The second hump in the total cross-section appears just above the rapid rise of the KN7T7T cross-section.
PRODUCTION AND DECAY ANGULAR DISTRIBUTIONS A. General Discussion
Data on reactions where resonances are known to be important can serve as guidelines in our discussion of K+p distribution. Both A7 and A7 change sign at about 1.5 GeV/c, indicating a rapid phase change in the dominant amplitude. In addition, high rotation increases the effect both because of the (J+t) factor and because the contribution to the expansion of the Legend is at.
However, knowledge of the inelastic differential cross-sections can provide additional limitations for the partial wave analysis of elastic differential cross-sections and polarizations, and should help reduce the number of ambiguous solutions. In the following sections we will look at each of the quasi-two body channels in turn. This, combined with the data from Bland(5), will provide a complete and model-independent description of the inelastic.

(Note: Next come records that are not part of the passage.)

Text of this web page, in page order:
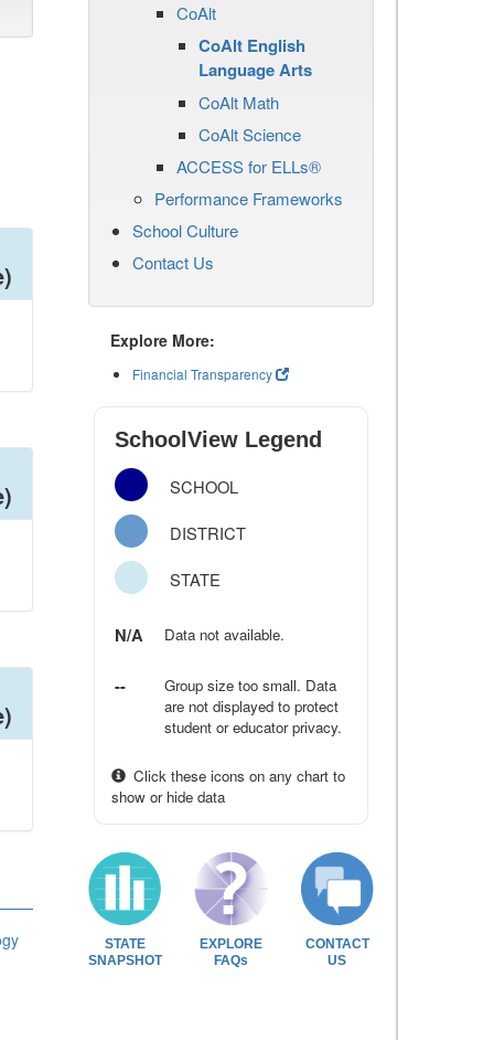
CoAlt
CoAlt English
Language Arts
CoAlt Math
CoAlt Science
ACCESS for ELLs®
Performance Frameworks
School Culture
Contact Us
Explore More:
Financial Transparency
SchoolView Legend
SCHOOL
DISTRICT
STATE
N/A Data not available.
--
Group size too small. Data
are not displayed to protect
student or educator privacy.
Click these icons on any chart to
show or hide data
STATE
SNAPSHOT
EXPLORE
FAQs
CONTACT
US
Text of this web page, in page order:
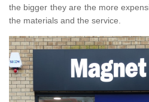
the bigger they are the more
the materials and the service.
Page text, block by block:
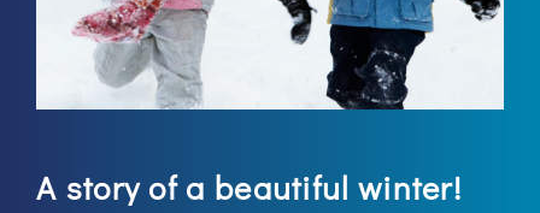
A story of a beautiful winter!
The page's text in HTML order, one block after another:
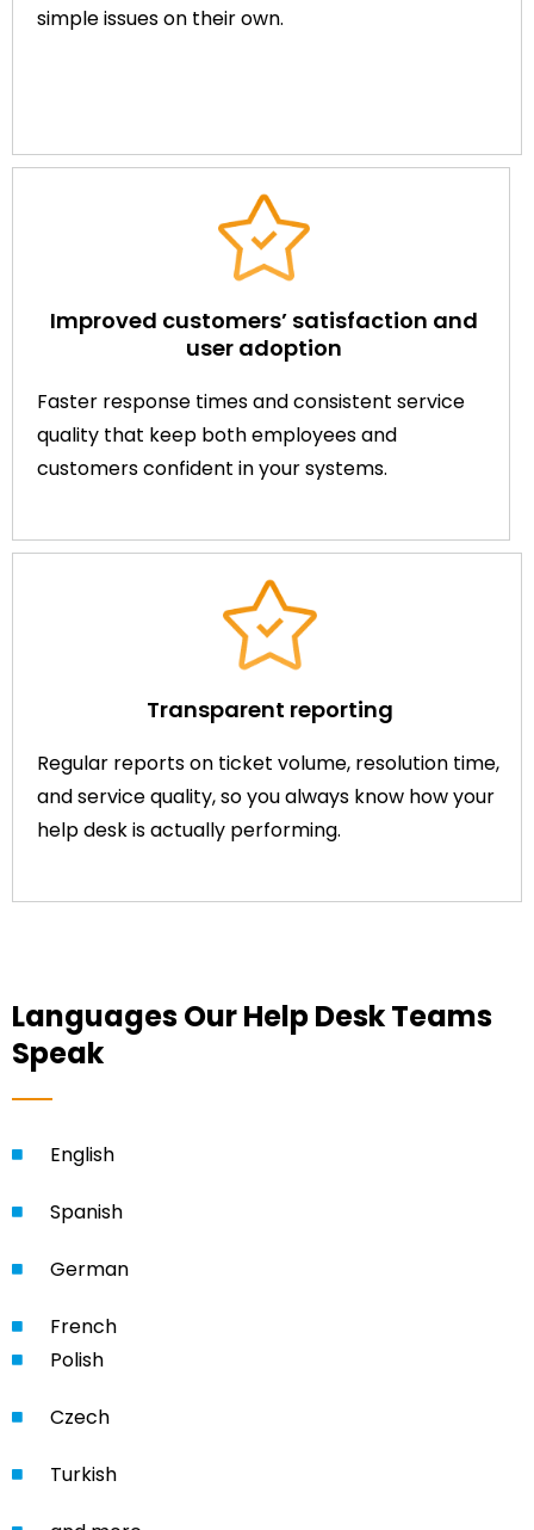
simple issues on their own.
Improved customers’ satisfaction and
user adoption
Faster response times and consistent service
quality that keep both employees and
customers confident in your systems.
Transparent reporting
Regular reports on ticket volume, resolution time,
and service quality, so you always know how your
help desk is actually performing.
Languages Our Help Desk Teams
Speak
English
Spanish
German
French
Polish
Czech
Turkish

By using the spin density matrix elements, we can compare our data with data at higher momenta, and can qualitatively study the mechanisms in each of the quasi-two body channels. 6cMiss the angle of the A measured with respect to: to the incident proton in the production center of mass. The behavior of the first four coefficients from threshold to 2.17 GeV/c is shown in figure 13.
The region up to 1.58 GeV/c has been studied by Bland et al. (5) and the A production and . decay was found to be in good agreement with the predictions of the rho-photon analogy of Stodolsky and Sakurai <14). Bland has pointed out that the simple rho-photon analogy fails to explain the magnitude or energy dependence of the difference. The statistics of the experiment are not sufficient to allow meaningful comparison with possible exchange models.

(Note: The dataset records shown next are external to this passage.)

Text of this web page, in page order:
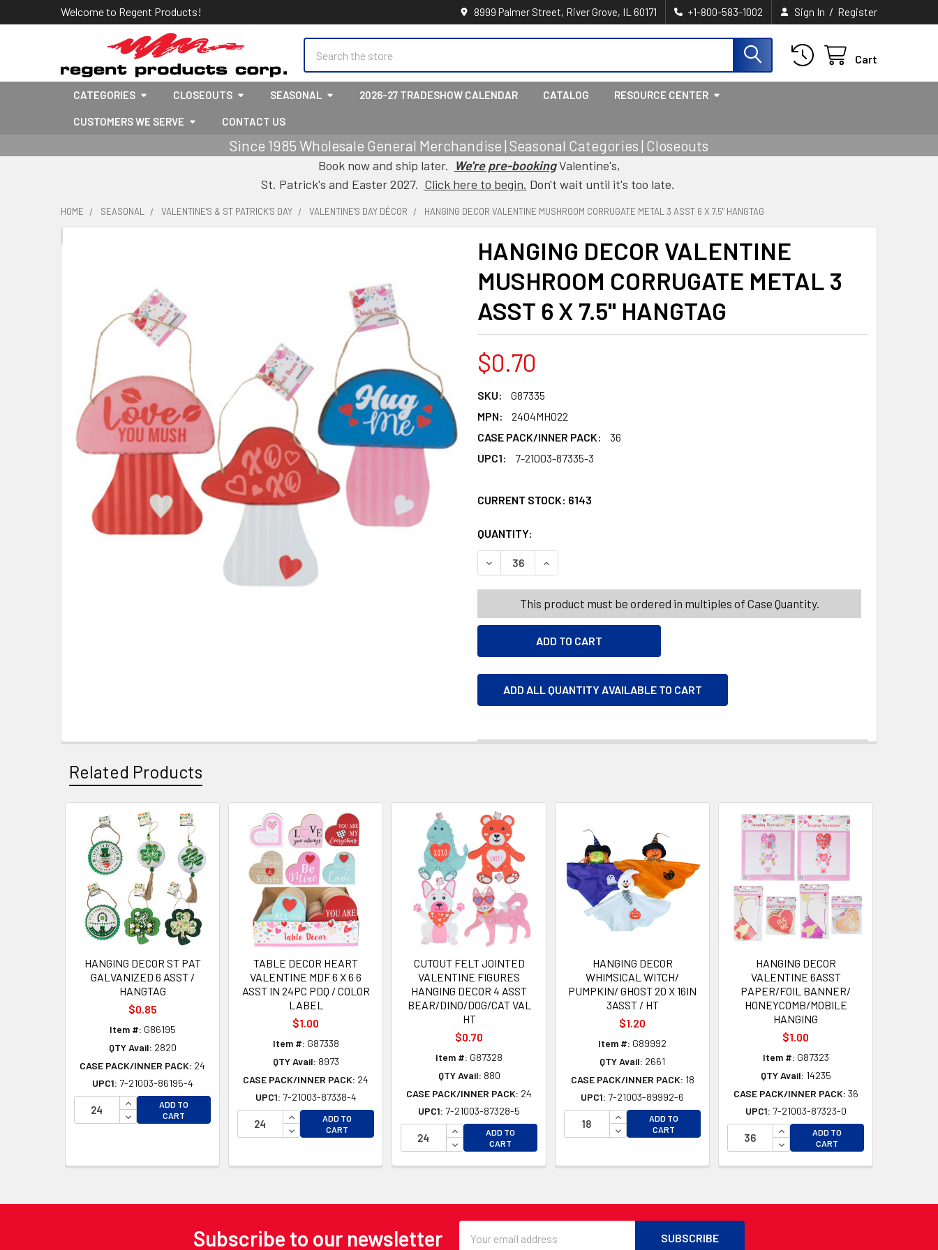
Welcome to Regent Products! 8999 Palmer Street, River Grove, IL 60171 +1-800-583-1002 Sign In / Register
Cart
CATEGORIES CLOSEOUTS SEASONAL 2026-27 TRADESHOW CALENDAR CATALOG RESOURCE CENTER
CUSTOMERS WE SERVE CONTACT US
Since 1985 Wholesale General Merchandise | Seasonal Categories | Closeouts
Book now and ship later. We're pre-bookingValentine's,
St. Patrick's and Easter 2027. Click here to begin. Don't wait until it's too late.
HOME SEASONAL VALENTINE'S & ST PATRICK'S DAY VALENTINE'S DAY DÉCOR HANGING DECOR VALENTINE MUSHROOM CORRUGATE METAL 3 ASST 6 X 7.5" HANGTAG
HANGING DECOR VALENTINE
MUSHROOM CORRUGATE METAL 3
ASST 6 X 7.5" HANGTAG
$0.70
SKU:
G87335
MPN:
2404MH022
CASE PACK/INNER PACK:
36
UPC1:
7-21003-87335-3
CURRENT STOCK: 6143
QUANTITY:
This product must be ordered in multiples of Case Quantity.
ADD ALL QUANTITY AVAILABLE TO CART
Related Products
Related
Products
HANGING DECOR ST PAT
GALVANIZED 6 ASST /
HANGTAG
$0.85
Item #: G86195
QTY Avail: 2820
CASE PACK/INNER PACK: 24
UPC1: 7-21003-86195-4
INCREASE QUANTITY OF UNDEFINED
DECREASE QUANTITY OF UNDEFINED
ADD TO
CART
TABLE DECOR HEART
VALENTINE MDF 6 X 6 6
ASST IN 24PC PDQ / COLOR
LABEL
$1.00
Item #: G87338
QTY Avail: 8973
CASE PACK/INNER PACK: 24
UPC1: 7-21003-87338-4
INCREASE QUANTITY OF UNDEFINED
DECREASE QUANTITY OF UNDEFINED
ADD TO
CART
CUTOUT FELT JOINTED
VALENTINE FIGURES
HANGING DECOR 4 ASST
BEAR/DINO/DOG/CAT VAL
HT
$0.70
Item #: G87328
QTY Avail: 880
CASE PACK/INNER PACK: 24
UPC1: 7-21003-87328-5
INCREASE QUANTITY OF UNDEFINED
DECREASE QUANTITY OF UNDEFINED
ADD TO
CART
HANGING DECOR
WHIMSICAL WITCH/
PUMPKIN/ GHOST 20 X 16IN
3ASST / HT
$1.20
Item #: G89992
QTY Avail: 2661
CASE PACK/INNER PACK: 18
UPC1: 7-21003-89992-6
INCREASE QUANTITY OF UNDEFINED
DECREASE QUANTITY OF UNDEFINED
ADD TO
CART
HANGING DECOR
VALENTINE 6ASST
PAPER/FOIL BANNER/
HONEYCOMB/MOBILE
HANGING
$1.00
Item #: G87323
QTY Avail: 14235
CASE PACK/INNER PACK: 36
UPC1: 7-21003-87323-0
INCREASE QUANTITY OF
DECREASE QUANTITY OF
ADD TO
CART
Subscribe to our newsletter
Address
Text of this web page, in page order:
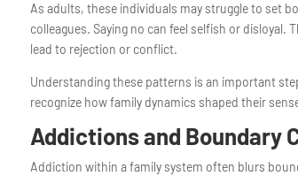
As adults, these individuals may struggle to set
colleagues. Saying no can feel selfish or disloyal.
lead to rejection or conflict.
Understanding these patterns is an important
recognize how family dynamics shaped their
Addictions and Boundary
Addiction within a family system often blurs
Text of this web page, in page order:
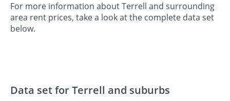
For more information about Terrell and surrounding
area rent prices, take a look at the complete data set
below.
Data set for Terrell and suburbs
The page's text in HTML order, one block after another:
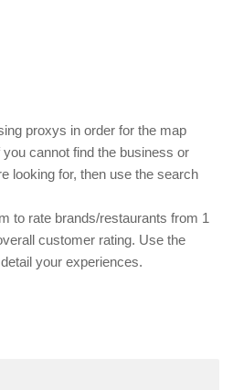
proxys in order for the map
cannot find the business or
looking for, then use the search
to rate brands/restaurants from 1
customer rating. Use the
your experiences.
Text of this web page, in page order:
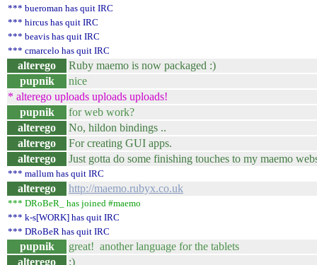
*** bueroman has quit IRC
*** hircus has quit IRC
*** beavis has quit IRC
*** cmarcelo has quit IRC
alterego
Ruby maemo is now packaged :)
pupnik
nice
* alterego uploads uploads uploads!
pupnik
for web work?
alterego
No, hildon bindings ..
alterego
For creating GUI apps.
alterego
Just gotta do some finishing touches to my maemo
*** mallum has quit IRC
alterego http://maemo.rubyx.co.uk
*** DRoBeR_ has joined #maemo
*** k-s[WORK] has quit IRC
*** DRoBeR has quit IRC
pupnik
great! another language for the tablets
alterego
:)_
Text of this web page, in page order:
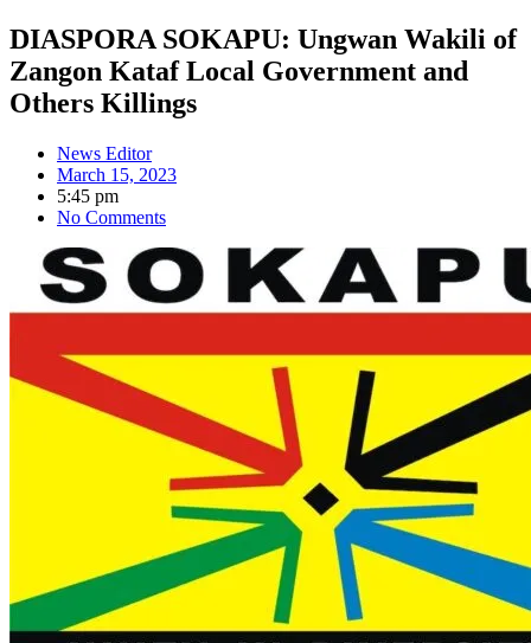
DIASPORA SOKAPU: Ungwan Wakili of
Zangon Kataf Local Government and
Others Killings
News Editor
March 15, 2023
5:45 pm
No Comments
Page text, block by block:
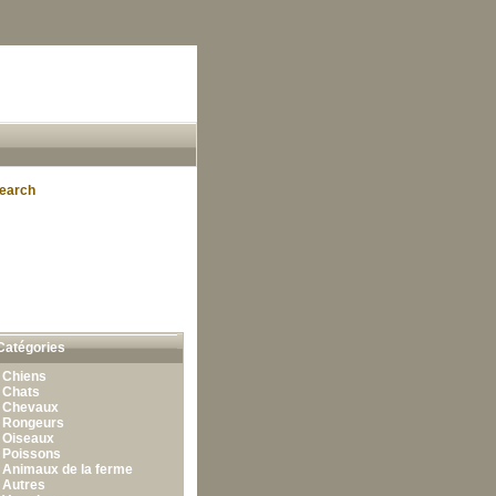
Chiens
Chats
Chevaux
Rongeurs
Oiseaux
Poissons
Animaux de la ferme
Autres
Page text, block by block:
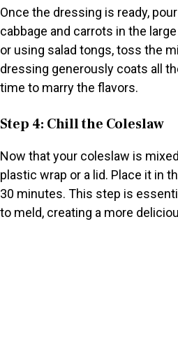
Once the dressing is ready,
cabbage and carrots in the
or using salad tongs, toss the
dressing generously coats all
time to marry the flavors.
Step 4: Chill the Coleslaw
Now that your coleslaw is
plastic wrap or a lid. Place it in
30 minutes. This step is
to meld, creating a more

In the next section, however, we will examine the relation of the exchange mechanism to the angular distribution of decay.
ILJ\
CONCLUSIONS
This final state shows strong production of the quasi-two body states KA and K*N as at lower momenta. One very useful choice of parameters is the invariant mass of the two body systems. This series is given by. where cos e 4 is the decay cosine of particle 4. measured with respect to the direction of the system of particles 3 and 4 in the production center of.

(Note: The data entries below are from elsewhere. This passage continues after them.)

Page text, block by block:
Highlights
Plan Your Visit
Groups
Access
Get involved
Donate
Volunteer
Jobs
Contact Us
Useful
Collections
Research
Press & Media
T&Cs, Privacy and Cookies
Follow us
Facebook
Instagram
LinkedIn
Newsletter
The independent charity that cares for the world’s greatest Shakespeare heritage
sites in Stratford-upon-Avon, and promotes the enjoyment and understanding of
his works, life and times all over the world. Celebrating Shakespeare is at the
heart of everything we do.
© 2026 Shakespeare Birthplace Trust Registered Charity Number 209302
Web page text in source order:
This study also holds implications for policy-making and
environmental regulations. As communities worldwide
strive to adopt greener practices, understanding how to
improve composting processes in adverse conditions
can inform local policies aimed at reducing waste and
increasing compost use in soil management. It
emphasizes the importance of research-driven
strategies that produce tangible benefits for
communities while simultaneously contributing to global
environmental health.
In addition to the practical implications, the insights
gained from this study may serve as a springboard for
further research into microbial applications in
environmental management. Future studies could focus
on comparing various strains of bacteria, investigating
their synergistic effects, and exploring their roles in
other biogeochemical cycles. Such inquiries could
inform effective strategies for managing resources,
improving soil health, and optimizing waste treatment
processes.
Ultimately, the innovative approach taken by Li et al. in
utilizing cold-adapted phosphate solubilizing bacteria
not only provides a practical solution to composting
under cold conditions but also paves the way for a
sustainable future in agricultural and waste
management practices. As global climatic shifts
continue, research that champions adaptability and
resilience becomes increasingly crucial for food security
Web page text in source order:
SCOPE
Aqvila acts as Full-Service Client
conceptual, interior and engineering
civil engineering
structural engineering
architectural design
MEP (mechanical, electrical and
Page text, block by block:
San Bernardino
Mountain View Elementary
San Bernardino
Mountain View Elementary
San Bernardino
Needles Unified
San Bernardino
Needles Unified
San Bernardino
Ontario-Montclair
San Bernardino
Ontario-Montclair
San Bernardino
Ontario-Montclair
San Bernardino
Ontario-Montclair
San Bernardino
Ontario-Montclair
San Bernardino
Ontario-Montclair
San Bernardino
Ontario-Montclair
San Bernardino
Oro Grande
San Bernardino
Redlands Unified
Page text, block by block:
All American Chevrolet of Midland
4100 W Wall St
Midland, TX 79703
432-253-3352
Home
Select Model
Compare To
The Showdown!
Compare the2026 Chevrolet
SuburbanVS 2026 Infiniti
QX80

For each resonance of a specific parity, the density of points in I and II must be the same, except for . the presence of resonance in the other two particles. We will consider the effective mass distributions as we did in the case of the three-body system. there are many possible choices of effective masses. The boundaries of the plot then form a right-of-way. triangle, and the effective mass graph will be called a triangle.
We can take into account all events in the region. triangular plot where M.34 and Ms6 are within the resonance mass region for K* and L:. events from the phase space distribution can be removed by interpolation, as was done in the three-body case. A further specification of the J or 4-particle system may include the production angle of a 2-particle center-of-mass resonance. For the description of almost two reactions of the body in this paper we will always define production. the angle relative to the input particle which forms the resonance.
In describing the differential cross-section for quasi-two-body reactions, both of these descriptions are taken into account. Here we choose the positive z-axis along the direction of the incoming proton or K in the ~ or K* center of mass. y-axis is chosen as the perpendicular to the production plane, and the x-axis is defined by the right-hand side. The z-axis is chosen as the direction of motion of the resonance in the production center or mass.
In the case of the three-body final state, we have already noted that the decay angle in the Helicity frame is directly related to the effective mass of the other two-body system in the Dalitz graph.